Detection and Pose Estimation of flat, Texture-less Industry Objects on HoloLens using synthetic Training
Thomas Pöllabauer, Fabian Rücker, Andreas Franek, Felix Gorschlüter
TL;DR
The paper tackles the problem of real-time 6D pose estimation for flat, texture-less industrial objects on edge devices by leveraging synthetic training data derived from manufacturing documents. It presents a client-server AR pipeline that uses YOLOv5 for detection and CosyPose for pose estimation, trained entirely on synthetic renders generated from 2D manufacturing schematics converted into 3D meshes. The approach achieves strong detection recall and competitive pose estimation on real HoloLens 2 data, while acknowledging latency from backend processing and the domain gap between synthetic and real imagery. It also provides a modular framework with clear avenues for improving on-device inference, incorporating frontend tracking, and expanding the dataset to better handle challenging objects and motion conditions.
Abstract
Current state-of-the-art 6d pose estimation is too compute intensive to be deployed on edge devices, such as Microsoft HoloLens (2) or Apple iPad, both used for an increasing number of augmented reality applications.

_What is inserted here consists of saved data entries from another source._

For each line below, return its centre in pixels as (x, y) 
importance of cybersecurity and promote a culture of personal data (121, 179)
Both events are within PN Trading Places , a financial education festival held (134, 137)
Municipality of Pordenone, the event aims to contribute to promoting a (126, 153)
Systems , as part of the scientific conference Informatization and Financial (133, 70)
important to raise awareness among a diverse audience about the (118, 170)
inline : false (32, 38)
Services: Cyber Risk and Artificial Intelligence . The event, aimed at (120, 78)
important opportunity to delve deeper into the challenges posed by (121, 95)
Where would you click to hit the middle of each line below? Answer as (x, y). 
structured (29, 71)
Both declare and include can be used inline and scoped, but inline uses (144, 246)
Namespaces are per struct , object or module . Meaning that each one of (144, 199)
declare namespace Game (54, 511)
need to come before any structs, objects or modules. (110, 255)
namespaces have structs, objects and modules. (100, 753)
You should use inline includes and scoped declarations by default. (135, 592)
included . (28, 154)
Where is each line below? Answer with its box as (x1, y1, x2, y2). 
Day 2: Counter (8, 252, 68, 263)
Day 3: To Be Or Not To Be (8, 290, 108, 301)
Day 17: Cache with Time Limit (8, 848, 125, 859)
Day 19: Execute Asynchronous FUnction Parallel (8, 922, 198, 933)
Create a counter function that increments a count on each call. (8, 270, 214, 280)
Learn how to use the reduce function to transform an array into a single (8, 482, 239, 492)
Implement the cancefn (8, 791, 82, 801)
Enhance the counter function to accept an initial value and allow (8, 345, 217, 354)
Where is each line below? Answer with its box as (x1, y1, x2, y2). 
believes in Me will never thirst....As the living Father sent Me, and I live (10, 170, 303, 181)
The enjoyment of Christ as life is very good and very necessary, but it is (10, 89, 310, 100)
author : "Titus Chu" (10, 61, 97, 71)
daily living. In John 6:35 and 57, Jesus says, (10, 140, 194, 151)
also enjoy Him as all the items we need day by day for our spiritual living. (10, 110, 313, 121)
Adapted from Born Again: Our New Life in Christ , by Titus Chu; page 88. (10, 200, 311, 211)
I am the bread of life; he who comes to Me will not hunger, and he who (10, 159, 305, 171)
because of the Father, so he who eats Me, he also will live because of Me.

The quality of AR is greatly dependent on its capabilities to detect and overlay geometry within the scene. We propose a synthetically trained client-server-based augmented reality application, demonstrating state-of-the-art object pose estimation of metallic and texture-less industry objects on edge devices. Synthetic data enables training without real photographs, i.e. for yet-to-be-manufactured objects. Our qualitative evaluation on an AR-assisted sorting task, and quantitative evaluation on both renderings, as well as real-world data recorded on HoloLens 2, sheds light on its real-world applicability.